[The Wonders of the invisible World]. Obra del escritor norteamericano Cotton Mather (1663-1728), publicada en 1693. Pastor protestante, predicador y escritor de notable fama en su época, hijo de Increase Mather, también eclesiástico y presidente del Harvard College, tuvo una intervención notable en la formación espiritual de sus contemporáneos, así como en algunos sucesos sociales y políticos de Nueva Inglaterra y de su ciudad nativa, Boston, en una época posterior en pocos decenios a las primeras emigraciones.
Su fama se ha basado desgraciada e injustamente en los escándalos, procesos y feroces ejecuciones por brujería que ocurrieron en dicho período y, particularmente, en el episodio de Salem. En verdad, su única culpa está en haber creído lo que casi todos los de su época creían y haberlo tratado ampliamente en sus sermones y escritos: no para atacar a los presuntos reos (los cuales, por otra parte, muchas veces se confesaron y se creyeron a sí mismos reos), sino para corregir en lo posible las inclinaciones diabólicas, para sugerir la única cura que creía útil a las víctimas (o sea, la práctica de la religión) y para amonestar además a los jueces contra ciertos excesos como el de condenar a muerte a un acusado por la sencilla «prueba espectral» («spectral evidence»), es decir, la aparición de la presunta bruja o brujo en los sueños de la víctima.
Ya en el volumen de las Memorables Providencias [Memorable Providences, 1689], encontramos un discurso suyo de 1681, anterior a la matanza de Salem, que se titula «Wonders of the Invisible World», y que es un breve tratado teologicomoral sobre brujería, sus orígenes y sus remedios.

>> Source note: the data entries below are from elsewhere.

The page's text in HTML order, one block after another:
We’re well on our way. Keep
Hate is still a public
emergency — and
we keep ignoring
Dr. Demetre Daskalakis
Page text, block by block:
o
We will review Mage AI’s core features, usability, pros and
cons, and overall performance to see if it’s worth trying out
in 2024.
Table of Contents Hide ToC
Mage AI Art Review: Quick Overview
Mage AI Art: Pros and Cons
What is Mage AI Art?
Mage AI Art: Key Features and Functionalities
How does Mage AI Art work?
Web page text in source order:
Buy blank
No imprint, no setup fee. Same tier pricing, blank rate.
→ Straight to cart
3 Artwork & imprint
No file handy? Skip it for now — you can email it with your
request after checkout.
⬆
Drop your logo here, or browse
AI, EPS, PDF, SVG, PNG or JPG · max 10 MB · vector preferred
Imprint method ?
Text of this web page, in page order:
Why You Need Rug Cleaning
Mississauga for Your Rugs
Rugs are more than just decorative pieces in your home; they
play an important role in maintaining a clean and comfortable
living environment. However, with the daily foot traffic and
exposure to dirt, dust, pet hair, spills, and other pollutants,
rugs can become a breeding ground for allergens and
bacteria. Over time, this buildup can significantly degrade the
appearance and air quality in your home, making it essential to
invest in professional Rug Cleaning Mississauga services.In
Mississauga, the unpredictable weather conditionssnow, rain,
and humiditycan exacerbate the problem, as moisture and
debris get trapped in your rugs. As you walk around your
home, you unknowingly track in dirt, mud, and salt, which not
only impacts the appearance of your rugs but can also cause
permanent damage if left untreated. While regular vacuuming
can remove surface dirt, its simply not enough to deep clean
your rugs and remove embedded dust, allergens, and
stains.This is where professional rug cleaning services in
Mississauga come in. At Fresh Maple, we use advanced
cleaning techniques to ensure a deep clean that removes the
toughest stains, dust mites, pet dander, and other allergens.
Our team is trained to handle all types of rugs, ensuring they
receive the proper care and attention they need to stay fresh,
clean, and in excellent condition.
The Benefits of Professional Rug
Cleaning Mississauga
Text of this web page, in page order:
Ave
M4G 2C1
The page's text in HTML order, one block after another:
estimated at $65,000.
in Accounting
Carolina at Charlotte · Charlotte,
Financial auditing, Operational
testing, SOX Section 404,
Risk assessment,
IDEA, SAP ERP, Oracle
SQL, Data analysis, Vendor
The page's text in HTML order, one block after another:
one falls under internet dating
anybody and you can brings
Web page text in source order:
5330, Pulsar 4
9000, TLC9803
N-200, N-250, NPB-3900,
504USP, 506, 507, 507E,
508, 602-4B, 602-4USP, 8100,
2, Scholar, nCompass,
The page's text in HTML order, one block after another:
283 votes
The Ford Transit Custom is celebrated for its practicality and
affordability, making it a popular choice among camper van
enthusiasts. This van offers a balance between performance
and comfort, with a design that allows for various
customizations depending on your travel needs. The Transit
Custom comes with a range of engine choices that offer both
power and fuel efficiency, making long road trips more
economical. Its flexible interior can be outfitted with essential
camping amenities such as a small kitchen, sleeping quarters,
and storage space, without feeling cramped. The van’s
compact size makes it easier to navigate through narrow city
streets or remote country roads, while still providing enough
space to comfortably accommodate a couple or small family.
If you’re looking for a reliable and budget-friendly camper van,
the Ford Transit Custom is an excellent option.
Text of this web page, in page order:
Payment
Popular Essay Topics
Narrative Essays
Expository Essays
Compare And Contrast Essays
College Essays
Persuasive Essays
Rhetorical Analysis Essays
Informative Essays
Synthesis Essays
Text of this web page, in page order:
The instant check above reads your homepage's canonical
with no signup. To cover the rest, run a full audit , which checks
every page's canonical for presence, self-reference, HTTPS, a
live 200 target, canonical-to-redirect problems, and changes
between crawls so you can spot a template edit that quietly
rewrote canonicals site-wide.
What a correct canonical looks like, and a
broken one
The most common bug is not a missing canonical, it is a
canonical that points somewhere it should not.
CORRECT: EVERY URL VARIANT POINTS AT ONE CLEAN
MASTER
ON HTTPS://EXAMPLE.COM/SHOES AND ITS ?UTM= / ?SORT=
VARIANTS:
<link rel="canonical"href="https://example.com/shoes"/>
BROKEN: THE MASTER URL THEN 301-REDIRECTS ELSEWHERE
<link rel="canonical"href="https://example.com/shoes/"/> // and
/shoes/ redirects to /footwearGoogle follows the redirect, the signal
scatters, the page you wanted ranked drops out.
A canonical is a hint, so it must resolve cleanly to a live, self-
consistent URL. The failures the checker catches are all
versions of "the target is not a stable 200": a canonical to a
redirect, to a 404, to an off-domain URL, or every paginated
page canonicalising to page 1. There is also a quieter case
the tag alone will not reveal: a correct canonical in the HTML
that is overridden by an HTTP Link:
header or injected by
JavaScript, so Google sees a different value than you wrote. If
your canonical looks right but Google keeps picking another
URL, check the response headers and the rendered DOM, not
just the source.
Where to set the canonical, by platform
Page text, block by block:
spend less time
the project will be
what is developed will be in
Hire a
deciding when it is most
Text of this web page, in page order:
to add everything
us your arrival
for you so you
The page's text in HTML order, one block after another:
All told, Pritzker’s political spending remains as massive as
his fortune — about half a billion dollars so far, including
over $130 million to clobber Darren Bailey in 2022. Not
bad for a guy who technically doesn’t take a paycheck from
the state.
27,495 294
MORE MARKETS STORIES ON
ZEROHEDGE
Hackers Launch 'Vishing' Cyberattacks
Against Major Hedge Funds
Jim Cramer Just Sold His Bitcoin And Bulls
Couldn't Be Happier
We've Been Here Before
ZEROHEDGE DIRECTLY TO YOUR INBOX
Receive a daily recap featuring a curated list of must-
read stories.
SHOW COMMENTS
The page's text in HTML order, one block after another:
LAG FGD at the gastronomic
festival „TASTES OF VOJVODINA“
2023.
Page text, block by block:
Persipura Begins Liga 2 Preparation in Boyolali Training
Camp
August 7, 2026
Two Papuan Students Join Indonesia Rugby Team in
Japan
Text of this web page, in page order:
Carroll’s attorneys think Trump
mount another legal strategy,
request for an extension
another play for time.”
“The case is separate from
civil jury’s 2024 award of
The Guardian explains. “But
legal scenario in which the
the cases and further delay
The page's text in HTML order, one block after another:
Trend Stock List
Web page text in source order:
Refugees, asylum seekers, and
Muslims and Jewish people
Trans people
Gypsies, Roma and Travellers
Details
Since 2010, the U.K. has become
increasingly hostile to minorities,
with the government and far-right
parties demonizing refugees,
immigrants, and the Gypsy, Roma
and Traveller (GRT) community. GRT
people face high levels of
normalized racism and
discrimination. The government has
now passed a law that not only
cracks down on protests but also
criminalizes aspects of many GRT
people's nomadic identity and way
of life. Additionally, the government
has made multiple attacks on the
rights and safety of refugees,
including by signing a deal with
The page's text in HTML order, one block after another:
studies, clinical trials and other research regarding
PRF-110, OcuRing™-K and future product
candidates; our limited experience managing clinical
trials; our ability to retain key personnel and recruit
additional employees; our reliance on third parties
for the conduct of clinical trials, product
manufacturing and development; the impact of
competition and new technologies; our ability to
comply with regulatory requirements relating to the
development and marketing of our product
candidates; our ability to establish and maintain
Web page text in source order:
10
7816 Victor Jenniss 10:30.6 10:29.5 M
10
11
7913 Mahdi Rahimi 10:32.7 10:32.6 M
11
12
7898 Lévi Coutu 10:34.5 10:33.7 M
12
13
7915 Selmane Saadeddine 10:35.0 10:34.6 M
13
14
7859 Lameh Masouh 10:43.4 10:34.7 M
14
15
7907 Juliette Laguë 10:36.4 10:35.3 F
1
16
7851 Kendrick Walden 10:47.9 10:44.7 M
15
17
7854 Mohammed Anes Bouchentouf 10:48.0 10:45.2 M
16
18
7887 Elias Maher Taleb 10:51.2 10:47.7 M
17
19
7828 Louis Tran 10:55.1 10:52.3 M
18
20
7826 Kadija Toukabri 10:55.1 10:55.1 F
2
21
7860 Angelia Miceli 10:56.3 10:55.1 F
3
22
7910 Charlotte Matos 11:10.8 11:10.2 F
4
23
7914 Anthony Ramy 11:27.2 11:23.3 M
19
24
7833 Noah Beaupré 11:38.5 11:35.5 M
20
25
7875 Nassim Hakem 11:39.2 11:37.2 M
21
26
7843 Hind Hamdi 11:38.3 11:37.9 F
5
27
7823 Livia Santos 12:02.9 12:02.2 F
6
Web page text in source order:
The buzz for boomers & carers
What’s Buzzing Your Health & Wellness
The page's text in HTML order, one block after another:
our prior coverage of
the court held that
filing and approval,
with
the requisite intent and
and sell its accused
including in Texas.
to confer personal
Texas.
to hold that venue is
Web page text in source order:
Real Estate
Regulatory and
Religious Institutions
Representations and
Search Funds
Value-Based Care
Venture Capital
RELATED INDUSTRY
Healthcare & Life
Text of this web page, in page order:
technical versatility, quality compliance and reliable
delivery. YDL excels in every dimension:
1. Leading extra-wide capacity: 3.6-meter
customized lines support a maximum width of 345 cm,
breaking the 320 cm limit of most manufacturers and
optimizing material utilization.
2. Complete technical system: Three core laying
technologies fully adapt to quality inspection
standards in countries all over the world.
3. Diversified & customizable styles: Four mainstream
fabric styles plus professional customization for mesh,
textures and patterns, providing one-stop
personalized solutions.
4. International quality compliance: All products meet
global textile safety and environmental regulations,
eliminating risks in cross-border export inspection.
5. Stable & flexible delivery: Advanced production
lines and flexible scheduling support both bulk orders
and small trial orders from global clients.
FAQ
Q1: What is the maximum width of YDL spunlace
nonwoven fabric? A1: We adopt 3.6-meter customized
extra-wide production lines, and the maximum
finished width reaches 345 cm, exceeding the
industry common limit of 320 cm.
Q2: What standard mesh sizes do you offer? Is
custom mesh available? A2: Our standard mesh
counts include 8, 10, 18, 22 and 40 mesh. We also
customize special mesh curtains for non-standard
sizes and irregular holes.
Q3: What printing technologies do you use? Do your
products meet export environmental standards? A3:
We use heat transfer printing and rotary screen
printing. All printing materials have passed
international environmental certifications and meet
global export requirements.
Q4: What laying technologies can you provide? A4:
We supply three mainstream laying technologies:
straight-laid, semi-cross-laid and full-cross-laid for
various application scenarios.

En 1693, después de una visita a Salem en la que había recogido material para su «Historia de la brujería y de los endemoniados», y después de haber seguido de cerca los sucesos de los niños Godwin, de Boston, probablemente histéricos o epilépticos, publicó la primera edición, en 150 páginas, de sus Maravillas, de la que pronto se hicieron en Londres varias ediciones muy ampliadas, y que iba acompañada por un apéndice escrito por su padre. Contiene un «relato de un crimen reciente cometido por un grupo de brujas en Suecia», que recordaba los casos más clamorosos ocurridos en Nueva Inglaterra. Esta obra, como las demás del mismo género de Mather, sólo tiene ya un valor historicoanecdótico: bastante injusta y unilateralmente, cierta publicidad del siglo XIX quiso basarse en estos libros para atribuir a Mather la figura de un fanático perseguidor de brujas.